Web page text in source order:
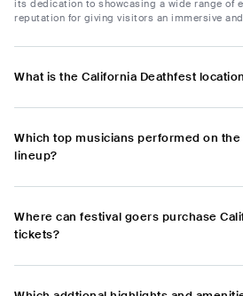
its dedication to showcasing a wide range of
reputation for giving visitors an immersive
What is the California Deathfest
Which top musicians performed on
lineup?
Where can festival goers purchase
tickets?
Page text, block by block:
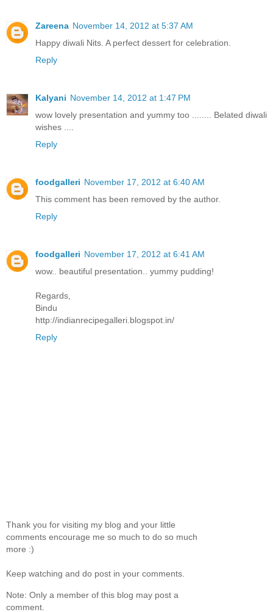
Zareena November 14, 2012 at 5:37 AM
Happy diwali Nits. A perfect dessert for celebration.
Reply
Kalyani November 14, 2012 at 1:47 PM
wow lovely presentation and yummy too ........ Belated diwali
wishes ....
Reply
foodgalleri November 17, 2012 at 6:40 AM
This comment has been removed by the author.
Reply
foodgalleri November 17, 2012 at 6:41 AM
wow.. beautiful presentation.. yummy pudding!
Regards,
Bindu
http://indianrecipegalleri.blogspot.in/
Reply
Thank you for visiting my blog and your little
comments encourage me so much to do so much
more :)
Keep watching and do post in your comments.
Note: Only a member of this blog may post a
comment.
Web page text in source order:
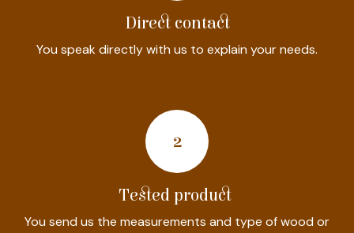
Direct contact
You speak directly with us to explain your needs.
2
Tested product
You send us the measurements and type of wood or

----

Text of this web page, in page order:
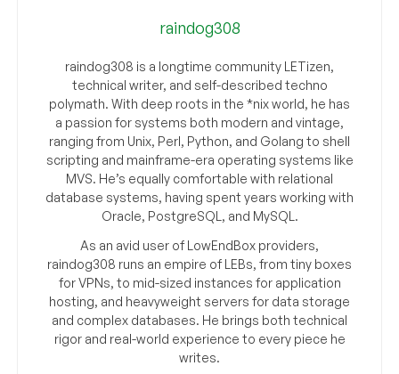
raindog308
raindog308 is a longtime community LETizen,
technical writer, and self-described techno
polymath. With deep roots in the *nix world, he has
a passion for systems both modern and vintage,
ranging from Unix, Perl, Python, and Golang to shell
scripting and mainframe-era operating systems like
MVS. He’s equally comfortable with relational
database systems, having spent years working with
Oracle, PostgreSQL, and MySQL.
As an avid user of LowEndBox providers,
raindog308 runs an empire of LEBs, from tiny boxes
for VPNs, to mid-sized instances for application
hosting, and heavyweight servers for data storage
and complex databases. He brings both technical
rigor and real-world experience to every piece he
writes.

----

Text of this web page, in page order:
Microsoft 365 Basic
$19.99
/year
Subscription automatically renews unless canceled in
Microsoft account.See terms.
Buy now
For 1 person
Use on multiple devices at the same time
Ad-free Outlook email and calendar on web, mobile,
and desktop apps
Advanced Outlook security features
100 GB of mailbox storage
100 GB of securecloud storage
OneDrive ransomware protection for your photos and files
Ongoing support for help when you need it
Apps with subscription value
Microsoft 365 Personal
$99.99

----

* [Exercise]: Repeat the entries above verbatim, but only from the line that has "Microsoft 365 Basic" down to the line that has "100 GB of securecloud storage", inclusive.

* [Task response]:
Microsoft 365 Basic
$19.99
/year
Subscription automatically renews unless canceled in
Microsoft account.See terms.
Buy now
For 1 person
Use on multiple devices at the same time
Ad-free Outlook email and calendar on web, mobile,
and desktop apps
Advanced Outlook security features
100 GB of mailbox storage
100 GB of securecloud storage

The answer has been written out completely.